ABOUT THIS TASK
Each record that follows goes into your reply unchanged; the pictures do not.

*** Opening EXERCISE INPUTS ***

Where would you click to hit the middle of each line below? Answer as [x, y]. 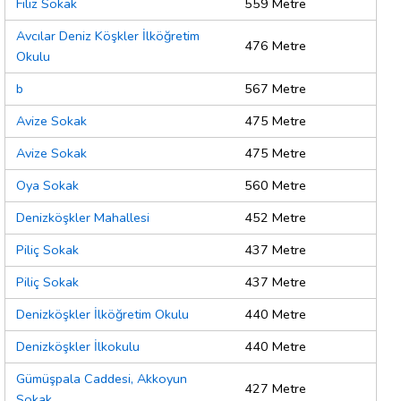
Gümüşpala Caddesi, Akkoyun [102, 379]
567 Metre [275, 89]
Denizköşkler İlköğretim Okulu [102, 315]
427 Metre [275, 389]
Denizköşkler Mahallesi [83, 218]
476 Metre [275, 46]
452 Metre [275, 218]
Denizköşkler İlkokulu [78, 347]
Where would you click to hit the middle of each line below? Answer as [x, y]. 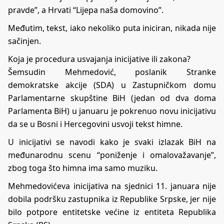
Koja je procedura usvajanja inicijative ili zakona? [99, 59]
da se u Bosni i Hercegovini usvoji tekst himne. [95, 124]
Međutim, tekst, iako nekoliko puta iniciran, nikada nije [112, 28]
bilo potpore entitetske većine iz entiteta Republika [112, 212]
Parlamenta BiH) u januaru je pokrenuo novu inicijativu [112, 111]
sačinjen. [24, 41]
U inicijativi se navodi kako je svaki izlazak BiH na [112, 142]
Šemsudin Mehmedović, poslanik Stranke [112, 72]
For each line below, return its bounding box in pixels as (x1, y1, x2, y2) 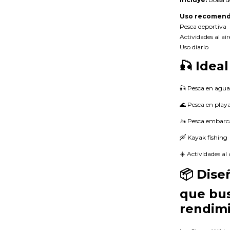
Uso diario (180, 43, 208, 51)
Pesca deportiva (180, 22, 226, 30)
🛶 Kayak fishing (180, 133, 227, 142)
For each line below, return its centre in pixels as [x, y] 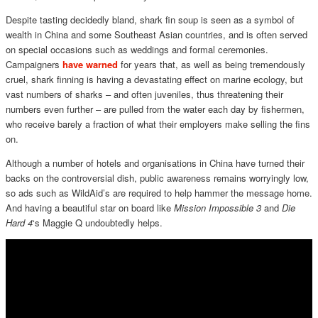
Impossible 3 [235, 207]
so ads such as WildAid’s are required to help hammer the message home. [159, 192]
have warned [90, 64]
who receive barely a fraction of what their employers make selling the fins [158, 124]
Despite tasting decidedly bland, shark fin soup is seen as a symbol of [150, 19]
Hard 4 [19, 222]
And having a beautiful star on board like [89, 207]
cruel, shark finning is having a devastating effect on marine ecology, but [154, 79]
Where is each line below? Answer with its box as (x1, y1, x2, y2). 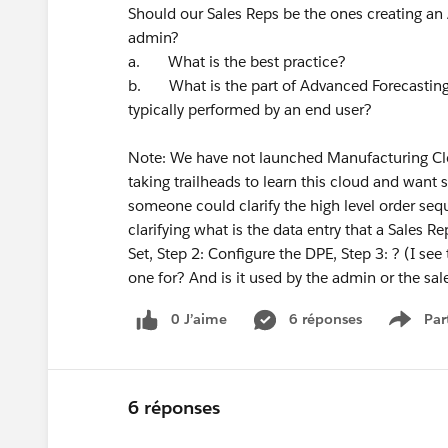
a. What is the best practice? (128, 52, 350, 71)
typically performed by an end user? (128, 100, 372, 119)
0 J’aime (171, 310, 227, 328)
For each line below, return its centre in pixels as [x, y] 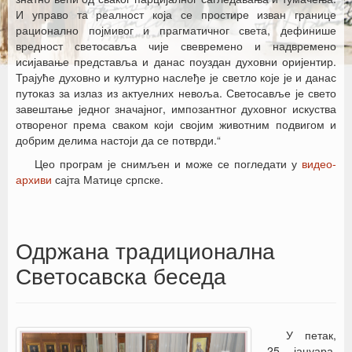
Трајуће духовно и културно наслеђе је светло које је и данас [176, 77]
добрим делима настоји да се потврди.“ [118, 140]
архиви [34, 179]
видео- [319, 163]
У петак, [311, 335]
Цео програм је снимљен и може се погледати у [168, 163]
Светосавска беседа [121, 275]
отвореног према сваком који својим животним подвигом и [176, 124]
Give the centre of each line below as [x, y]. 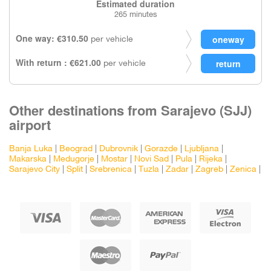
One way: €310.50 [52, 38]
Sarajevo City [34, 170]
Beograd [76, 149]
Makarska [28, 159]
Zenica [243, 170]
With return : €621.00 [58, 62]
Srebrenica [111, 170]
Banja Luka [31, 149]
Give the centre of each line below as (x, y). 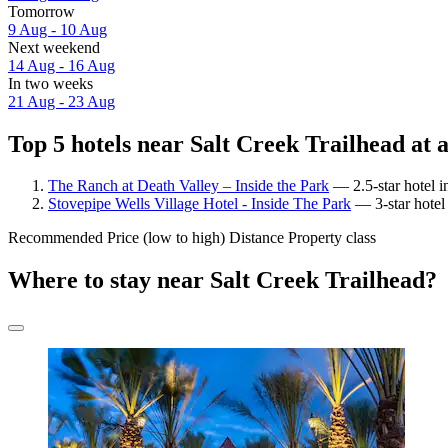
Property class (332, 238)
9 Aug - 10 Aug (57, 29)
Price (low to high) (166, 238)
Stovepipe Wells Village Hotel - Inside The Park (199, 204)
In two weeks (50, 83)
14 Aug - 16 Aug (61, 65)
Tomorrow (41, 11)
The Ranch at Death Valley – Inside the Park (188, 186)
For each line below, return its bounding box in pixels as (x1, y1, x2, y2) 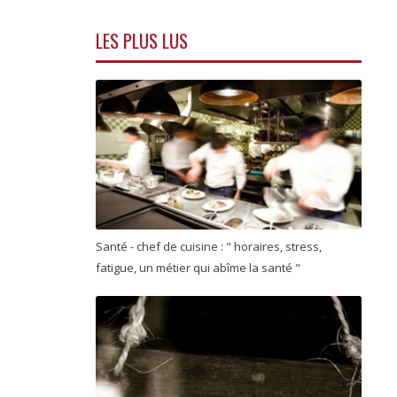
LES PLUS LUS (96, 27, 188, 55)
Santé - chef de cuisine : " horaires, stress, (96, 238, 322, 255)
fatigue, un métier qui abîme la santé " (96, 260, 303, 276)
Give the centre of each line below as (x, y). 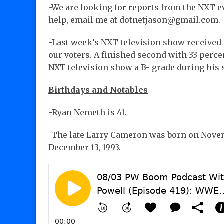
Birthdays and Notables (98, 90)
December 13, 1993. (85, 148)
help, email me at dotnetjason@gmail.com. (134, 20)
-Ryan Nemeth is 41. (88, 113)
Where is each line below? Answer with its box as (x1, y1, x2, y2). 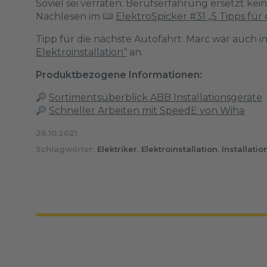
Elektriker (97, 144, 137, 154)
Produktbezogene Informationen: (36, 69, 202, 80)
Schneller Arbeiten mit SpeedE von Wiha (49, 105, 245, 116)
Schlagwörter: (36, 144, 97, 154)
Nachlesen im (36, 11, 103, 22)
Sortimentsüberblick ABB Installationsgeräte (49, 92, 263, 103)
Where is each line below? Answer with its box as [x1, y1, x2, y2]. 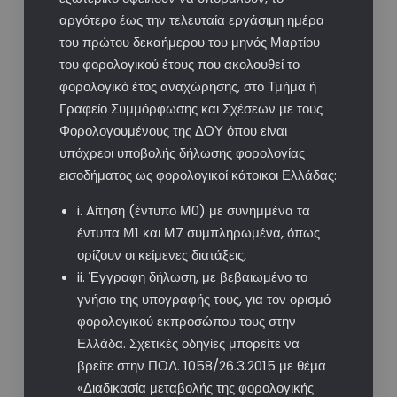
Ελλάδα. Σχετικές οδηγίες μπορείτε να [76, 334, 300, 354]
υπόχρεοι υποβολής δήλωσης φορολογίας [58, 144, 305, 163]
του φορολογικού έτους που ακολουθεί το [58, 55, 300, 74]
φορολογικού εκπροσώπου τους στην [76, 312, 296, 331]
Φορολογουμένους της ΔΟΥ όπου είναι [58, 121, 287, 141]
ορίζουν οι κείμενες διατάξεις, [76, 245, 246, 265]
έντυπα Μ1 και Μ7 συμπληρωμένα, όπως [76, 223, 320, 243]
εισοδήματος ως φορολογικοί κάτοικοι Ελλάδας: [58, 166, 337, 185]
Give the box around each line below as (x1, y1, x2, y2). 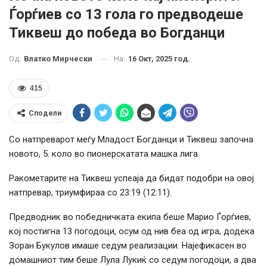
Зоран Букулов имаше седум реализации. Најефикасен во (9, 240, 247, 252)
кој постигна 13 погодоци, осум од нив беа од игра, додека (9, 226, 254, 237)
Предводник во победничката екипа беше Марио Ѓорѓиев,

*** Closing EXERCISE INPUTS ***

EXERCISE OUTPUT
Where would you click to hit the middle of each line below? Answer as [x, y]. 
Gümüşpala Caddesi, Akkoyun [102, 379]
567 Metre [275, 89]
Denizköşkler İlköğretim Okulu [102, 315]
427 Metre [275, 389]
Denizköşkler Mahallesi [83, 218]
476 Metre [275, 46]
452 Metre [275, 218]
Denizköşkler İlkokulu [78, 347]
Where would you click to hit the middle of each line below? Answer as [x, y]. 
Koja je procedura usvajanja inicijative ili zakona? [99, 59]
da se u Bosni i Hercegovini usvoji tekst himne. [95, 124]
Međutim, tekst, iako nekoliko puta iniciran, nikada nije [112, 28]
bilo potpore entitetske većine iz entiteta Republika [112, 212]
Parlamenta BiH) u januaru je pokrenuo novu inicijativu [112, 111]
sačinjen. [24, 41]
U inicijativi se navodi kako je svaki izlazak BiH na [112, 142]
Šemsudin Mehmedović, poslanik Stranke [112, 72]
For each line below, return its bounding box in pixels as (x1, y1, x2, y2) 
Uso diario (180, 43, 208, 51)
Pesca deportiva (180, 22, 226, 30)
🛶 Kayak fishing (180, 133, 227, 142)
For each line below, return its centre in pixels as [x, y] 
Impossible 3 [235, 207]
so ads such as WildAid’s are required to help hammer the message home. [159, 192]
have warned [90, 64]
who receive barely a fraction of what their employers make selling the fins [158, 124]
Despite tasting decidedly bland, shark fin soup is seen as a symbol of [150, 19]
Hard 4 [19, 222]
And having a beautiful star on board like [89, 207]
cruel, shark finning is having a devastating effect on marine ecology, but [154, 79]
Where is each line below? Answer with its box as (x1, y1, x2, y2). 
a. What is the best practice? (128, 52, 350, 71)
typically performed by an end user? (128, 100, 372, 119)
0 J’aime (171, 310, 227, 328)
For each line below, return its centre in pixels as [x, y] 
Трајуће духовно и културно наслеђе је светло које је и данас [176, 77]
добрим делима настоји да се потврди.“ [118, 140]
архиви [34, 179]
видео- [319, 163]
У петак, [311, 335]
Цео програм је снимљен и може се погледати у [168, 163]
Светосавска беседа [121, 275]
отвореног према сваком који својим животним подвигом и [176, 124]
Give the centre of each line below as [x, y]. 
One way: €310.50 [52, 38]
Sarajevo City [34, 170]
Beograd [76, 149]
Makarska [28, 159]
Zenica [243, 170]
With return : €621.00 [58, 62]
Srebrenica [111, 170]
Banja Luka [31, 149]
Give the centre of each line below as (x, y). 
Property class (332, 238)
9 Aug - 10 Aug (57, 29)
Price (low to high) (166, 238)
Stovepipe Wells Village Hotel - Inside The Park (199, 204)
In two weeks (50, 83)
14 Aug - 16 Aug (61, 65)
Tomorrow (41, 11)
The Ranch at Death Valley – Inside the Park (188, 186)
For each line below, return its bounding box in pixels as (x1, y1, x2, y2) 
LES PLUS LUS (96, 27, 188, 55)
Santé - chef de cuisine : " horaires, stress, (96, 238, 322, 255)
fatigue, un métier qui abîme la santé " (96, 260, 303, 276)
Give the centre of each line below as (x, y). 
Birthdays and Notables (98, 90)
December 13, 1993. (85, 148)
help, email me at dotnetjason@gmail.com. (134, 20)
-Ryan Nemeth is 41. (88, 113)
Where is each line below? Answer with its box as (x1, y1, x2, y2). 
Elektriker (97, 144, 137, 154)
Produktbezogene Informationen: (36, 69, 202, 80)
Schneller Arbeiten mit SpeedE von Wiha (49, 105, 245, 116)
Schlagwörter: (36, 144, 97, 154)
Nachlesen im (36, 11, 103, 22)
Sortimentsüberblick ABB Installationsgeräte (49, 92, 263, 103)
Where is each line below? Answer with its box as [x1, y1, x2, y2]. 
Ελλάδα. Σχετικές οδηγίες μπορείτε να [76, 334, 300, 354]
υπόχρεοι υποβολής δήλωσης φορολογίας [58, 144, 305, 163]
του φορολογικού έτους που ακολουθεί το [58, 55, 300, 74]
φορολογικού εκπροσώπου τους στην [76, 312, 296, 331]
Φορολογουμένους της ΔΟΥ όπου είναι [58, 121, 287, 141]
ορίζουν οι κείμενες διατάξεις, [76, 245, 246, 265]
έντυπα Μ1 και Μ7 συμπληρωμένα, όπως [76, 223, 320, 243]
εισοδήματος ως φορολογικοί κάτοικοι Ελλάδας: [58, 166, 337, 185]
Give the box around each line below as (x1, y1, x2, y2). 
Зоран Букулов имаше седум реализации. Најефикасен во (9, 240, 247, 252)
кој постигна 13 погодоци, осум од нив беа од игра, додека (9, 226, 254, 237)
Предводник во победничката екипа беше Марио Ѓорѓиев,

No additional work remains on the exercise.